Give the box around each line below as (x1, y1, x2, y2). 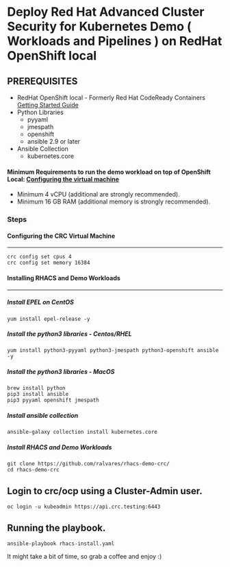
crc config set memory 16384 (7, 259, 90, 267)
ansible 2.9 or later (27, 137, 81, 145)
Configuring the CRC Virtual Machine (7, 232, 116, 240)
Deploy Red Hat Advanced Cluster (7, 4, 205, 20)
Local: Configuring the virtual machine (7, 175, 120, 183)
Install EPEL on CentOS (7, 298, 74, 307)
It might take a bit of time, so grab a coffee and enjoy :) (7, 553, 162, 560)
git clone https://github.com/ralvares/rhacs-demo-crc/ (7, 460, 170, 467)
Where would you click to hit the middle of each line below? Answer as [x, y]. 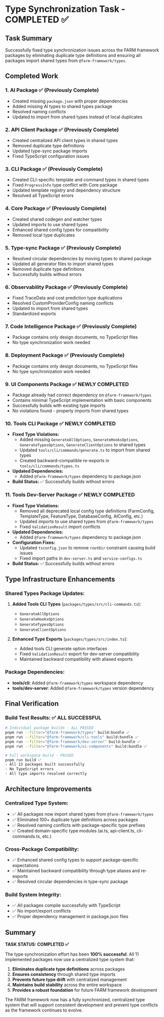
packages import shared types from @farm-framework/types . [66, 61]
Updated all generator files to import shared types [63, 264]
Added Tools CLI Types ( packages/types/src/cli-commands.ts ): [77, 604]
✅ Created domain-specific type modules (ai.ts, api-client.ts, [74, 830]
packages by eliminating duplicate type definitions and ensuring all [73, 55]
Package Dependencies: [35, 672]
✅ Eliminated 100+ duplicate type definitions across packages [75, 820]
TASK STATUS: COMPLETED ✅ [37, 944]
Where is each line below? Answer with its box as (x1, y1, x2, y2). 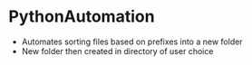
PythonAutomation (8, 6, 155, 27)
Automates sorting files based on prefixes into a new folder (21, 36, 243, 47)
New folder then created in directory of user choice (21, 45, 214, 56)
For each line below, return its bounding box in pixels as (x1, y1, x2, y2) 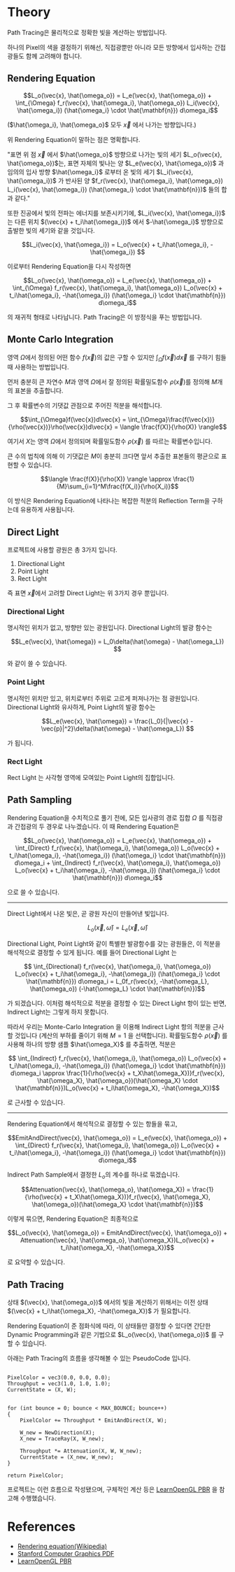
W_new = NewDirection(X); (20, 1429, 96, 1436)
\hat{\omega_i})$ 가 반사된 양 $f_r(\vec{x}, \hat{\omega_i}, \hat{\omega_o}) (7, 176, 224, 185)
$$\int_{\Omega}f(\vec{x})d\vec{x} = (20, 416, 127, 424)
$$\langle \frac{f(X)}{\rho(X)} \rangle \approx (41, 475, 172, 483)
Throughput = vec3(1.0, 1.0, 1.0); (7, 1380, 111, 1387)
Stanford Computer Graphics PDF (17, 1550, 115, 1558)
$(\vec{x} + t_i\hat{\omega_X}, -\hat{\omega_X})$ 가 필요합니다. (7, 1307, 191, 1315)
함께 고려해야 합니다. (25, 52, 83, 60)
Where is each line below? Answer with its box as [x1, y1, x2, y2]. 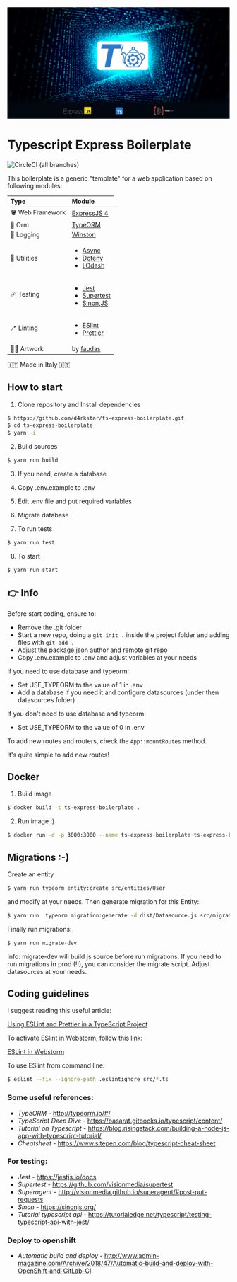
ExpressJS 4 [71, 209, 109, 218]
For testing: [7, 1157, 48, 1167]
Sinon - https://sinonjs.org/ [17, 1203, 97, 1211]
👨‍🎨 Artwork [10, 345, 44, 353]
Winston [71, 230, 97, 239]
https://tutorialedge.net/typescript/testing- [87, 1210, 212, 1218]
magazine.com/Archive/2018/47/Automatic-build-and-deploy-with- [17, 1259, 214, 1268]
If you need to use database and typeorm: [7, 667, 130, 675]
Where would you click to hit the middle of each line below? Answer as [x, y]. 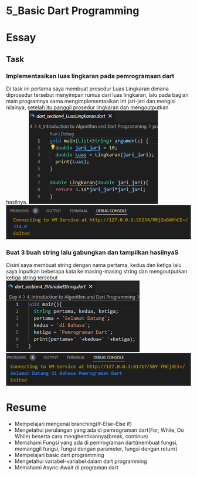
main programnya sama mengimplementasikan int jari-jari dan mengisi [91, 102]
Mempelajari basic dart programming [59, 455]
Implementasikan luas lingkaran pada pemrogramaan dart [90, 76]
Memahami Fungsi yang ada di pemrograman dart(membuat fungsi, [96, 443]
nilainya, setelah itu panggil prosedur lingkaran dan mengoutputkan [87, 107]
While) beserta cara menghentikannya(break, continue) [81, 437]
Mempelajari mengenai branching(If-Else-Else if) [73, 424]
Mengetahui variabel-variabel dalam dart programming [81, 461]
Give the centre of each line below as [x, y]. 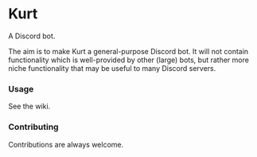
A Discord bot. [32, 36]
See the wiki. [29, 106]
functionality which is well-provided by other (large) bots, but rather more [128, 60]
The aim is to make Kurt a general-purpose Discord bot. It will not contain [128, 51]
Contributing [33, 127]
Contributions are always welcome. [66, 144]
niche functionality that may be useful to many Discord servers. [112, 68]
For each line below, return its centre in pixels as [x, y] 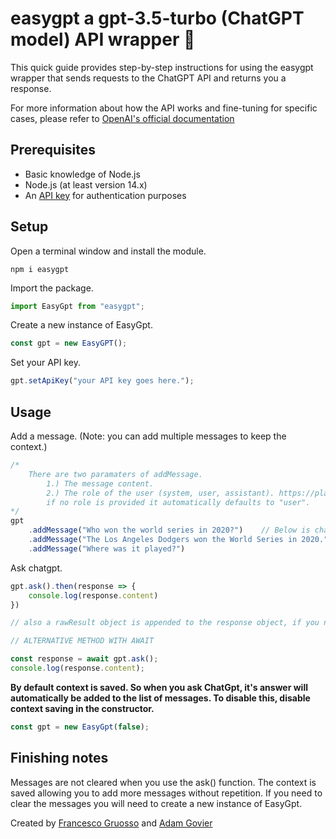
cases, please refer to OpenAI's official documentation [122, 118]
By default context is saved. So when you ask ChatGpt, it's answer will [159, 687]
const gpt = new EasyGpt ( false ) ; [80, 727]
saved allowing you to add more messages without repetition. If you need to [166, 793]
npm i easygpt [40, 269]
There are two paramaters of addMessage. [115, 474]
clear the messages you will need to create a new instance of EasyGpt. [156, 803]
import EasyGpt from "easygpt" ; [77, 306]
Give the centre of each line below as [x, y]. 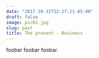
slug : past [19, 28]
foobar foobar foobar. [32, 50]
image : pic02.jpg [27, 22]
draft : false [22, 17]
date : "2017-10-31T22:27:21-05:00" [50, 11]
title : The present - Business [44, 33]
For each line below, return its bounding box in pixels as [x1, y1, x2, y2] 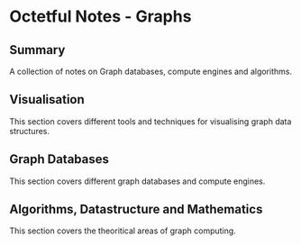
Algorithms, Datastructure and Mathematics [9, 202, 263, 217]
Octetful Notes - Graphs [9, 6, 192, 27]
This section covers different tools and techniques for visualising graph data [9, 115, 292, 127]
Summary [9, 42, 66, 58]
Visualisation [9, 92, 86, 107]
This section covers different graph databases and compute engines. [9, 176, 266, 186]
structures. [9, 125, 50, 136]
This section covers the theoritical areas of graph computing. [9, 225, 236, 236]
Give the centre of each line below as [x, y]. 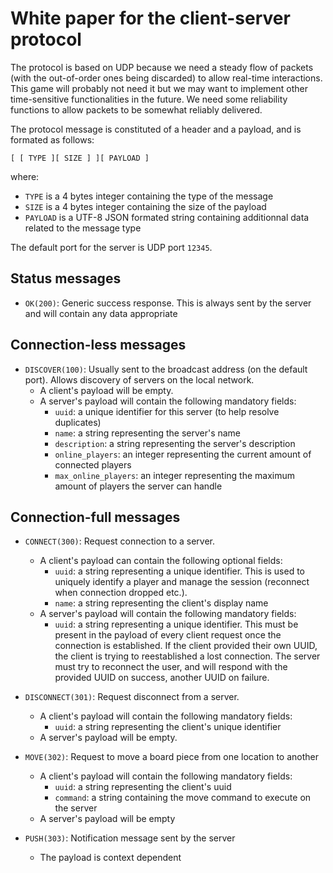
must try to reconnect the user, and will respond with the [171, 667]
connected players [93, 464]
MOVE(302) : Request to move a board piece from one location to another [172, 757]
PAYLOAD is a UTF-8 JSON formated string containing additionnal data [167, 217]
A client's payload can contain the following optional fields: [161, 561]
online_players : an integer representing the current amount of [183, 454]
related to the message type [83, 228]
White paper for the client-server [150, 18]
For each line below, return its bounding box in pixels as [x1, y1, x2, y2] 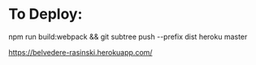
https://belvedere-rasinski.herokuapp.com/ [8, 47, 153, 57]
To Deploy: [8, 5, 83, 24]
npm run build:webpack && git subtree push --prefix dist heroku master [8, 32, 248, 41]
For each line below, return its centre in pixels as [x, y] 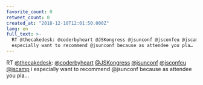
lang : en [17, 29]
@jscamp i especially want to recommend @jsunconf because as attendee [99, 69]
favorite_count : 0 [29, 12]
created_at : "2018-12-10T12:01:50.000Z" [58, 23]
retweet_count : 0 [28, 17]
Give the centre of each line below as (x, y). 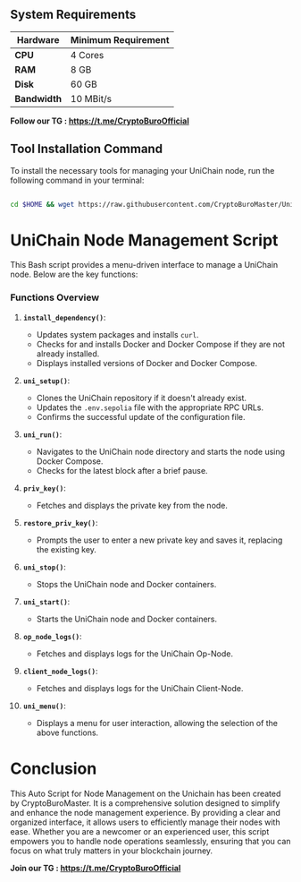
_ _ _
TASK STATEMENT —
Pictures stay out; output the lines from the top of the listing above through the line containing "Install EPEL on CentOS (7, 298, 74, 307)", exactly as they stand.

EXERCISE RESPONSE —
Give the box around each line below as (x1, y1, x2, y2). 
crc config set memory 16384 (7, 259, 90, 267)
ansible 2.9 or later (27, 137, 81, 145)
Configuring the CRC Virtual Machine (7, 232, 116, 240)
Deploy Red Hat Advanced Cluster (7, 4, 205, 20)
Local: Configuring the virtual machine (7, 175, 120, 183)
Install EPEL on CentOS (7, 298, 74, 307)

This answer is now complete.